- Opening Delimiter -

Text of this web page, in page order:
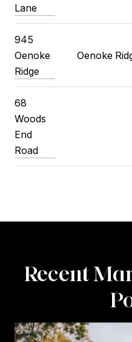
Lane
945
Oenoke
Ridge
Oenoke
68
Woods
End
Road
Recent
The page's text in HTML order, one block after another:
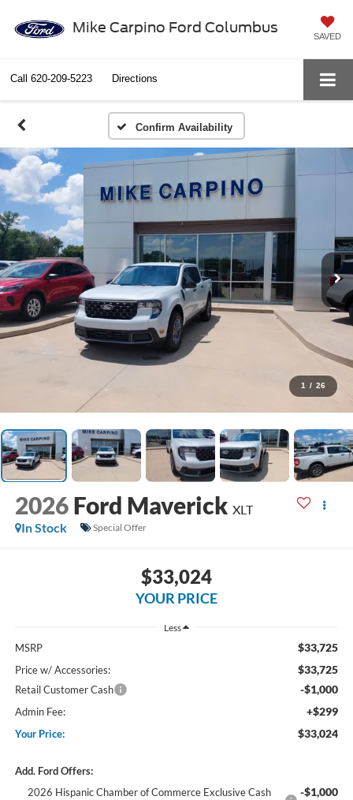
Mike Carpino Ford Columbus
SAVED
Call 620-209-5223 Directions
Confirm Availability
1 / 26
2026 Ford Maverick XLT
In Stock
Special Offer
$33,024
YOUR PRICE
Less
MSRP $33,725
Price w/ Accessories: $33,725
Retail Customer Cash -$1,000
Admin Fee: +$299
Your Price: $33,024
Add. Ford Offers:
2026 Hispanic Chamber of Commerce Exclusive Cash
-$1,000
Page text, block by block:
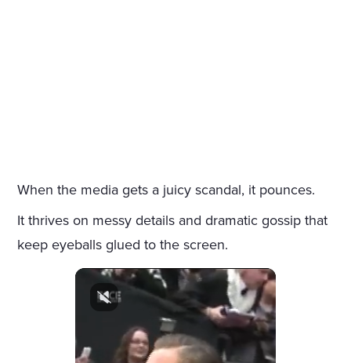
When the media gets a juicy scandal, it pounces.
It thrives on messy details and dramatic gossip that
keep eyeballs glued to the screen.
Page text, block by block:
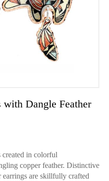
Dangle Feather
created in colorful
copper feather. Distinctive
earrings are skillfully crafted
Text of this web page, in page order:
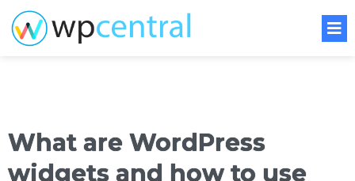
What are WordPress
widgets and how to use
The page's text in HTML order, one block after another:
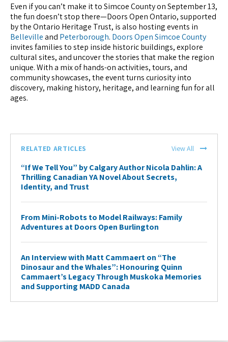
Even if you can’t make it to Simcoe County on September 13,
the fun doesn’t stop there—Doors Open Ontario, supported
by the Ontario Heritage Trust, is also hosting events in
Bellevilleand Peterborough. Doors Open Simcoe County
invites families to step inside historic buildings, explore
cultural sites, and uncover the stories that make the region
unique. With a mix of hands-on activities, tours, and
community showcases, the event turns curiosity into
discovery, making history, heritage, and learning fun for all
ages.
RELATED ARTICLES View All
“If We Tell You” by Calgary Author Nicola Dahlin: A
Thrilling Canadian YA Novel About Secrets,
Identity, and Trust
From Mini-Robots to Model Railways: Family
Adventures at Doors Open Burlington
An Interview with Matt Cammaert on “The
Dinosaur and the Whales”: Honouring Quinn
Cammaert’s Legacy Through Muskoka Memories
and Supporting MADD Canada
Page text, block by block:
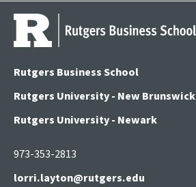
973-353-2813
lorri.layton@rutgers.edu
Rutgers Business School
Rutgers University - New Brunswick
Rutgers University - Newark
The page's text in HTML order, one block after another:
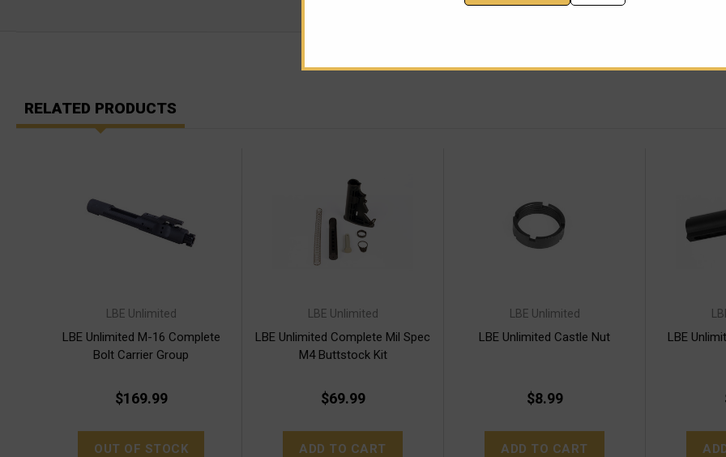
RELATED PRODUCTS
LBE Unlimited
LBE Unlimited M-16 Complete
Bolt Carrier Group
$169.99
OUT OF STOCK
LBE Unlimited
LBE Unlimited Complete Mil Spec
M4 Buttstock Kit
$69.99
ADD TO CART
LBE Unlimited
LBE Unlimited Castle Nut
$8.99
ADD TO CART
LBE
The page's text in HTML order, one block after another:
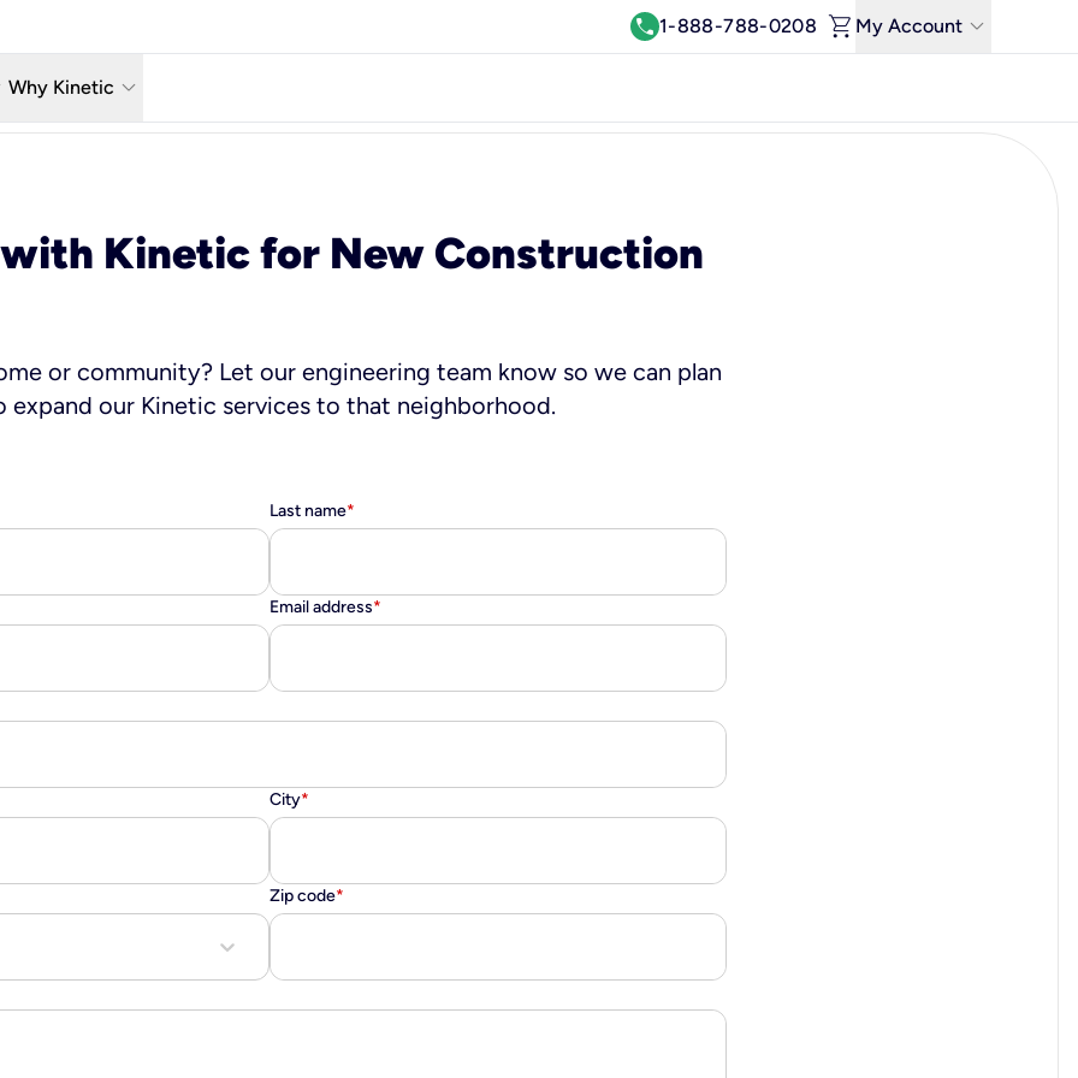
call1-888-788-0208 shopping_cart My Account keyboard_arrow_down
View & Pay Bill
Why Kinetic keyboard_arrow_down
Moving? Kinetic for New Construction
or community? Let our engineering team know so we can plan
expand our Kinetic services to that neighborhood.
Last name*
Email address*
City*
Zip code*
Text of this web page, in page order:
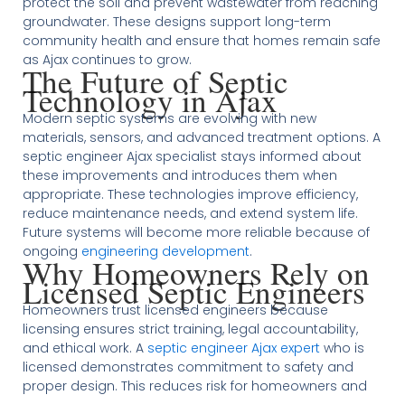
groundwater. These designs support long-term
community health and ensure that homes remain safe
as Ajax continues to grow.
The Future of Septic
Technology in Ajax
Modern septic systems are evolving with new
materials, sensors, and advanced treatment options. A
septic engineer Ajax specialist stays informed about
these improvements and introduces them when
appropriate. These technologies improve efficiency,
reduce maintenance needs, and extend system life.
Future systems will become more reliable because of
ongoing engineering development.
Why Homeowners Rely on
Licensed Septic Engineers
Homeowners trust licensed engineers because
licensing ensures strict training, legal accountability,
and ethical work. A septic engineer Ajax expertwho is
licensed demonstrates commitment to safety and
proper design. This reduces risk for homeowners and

- Closing Delimiter -

Whatever lies between the first line of the data and the line holding "earrings are skillfully crafted", inclusive, should be repeated exactly, apart from the pictures.

Text of this web page, in page order:
Lane
945
Oenoke
Ridge
Oenoke
68
Woods
End
Road
Recent
The page's text in HTML order, one block after another:
Mike Carpino Ford Columbus
SAVED
Call 620-209-5223 Directions
Confirm Availability
1 / 26
2026 Ford Maverick XLT
In Stock
Special Offer
$33,024
YOUR PRICE
Less
MSRP $33,725
Price w/ Accessories: $33,725
Retail Customer Cash -$1,000
Admin Fee: +$299
Your Price: $33,024
Add. Ford Offers:
2026 Hispanic Chamber of Commerce Exclusive Cash
-$1,000
Page text, block by block:
When the media gets a juicy scandal, it pounces.
It thrives on messy details and dramatic gossip that
keep eyeballs glued to the screen.
Page text, block by block:
Dangle Feather
created in colorful
copper feather. Distinctive
earrings are skillfully crafted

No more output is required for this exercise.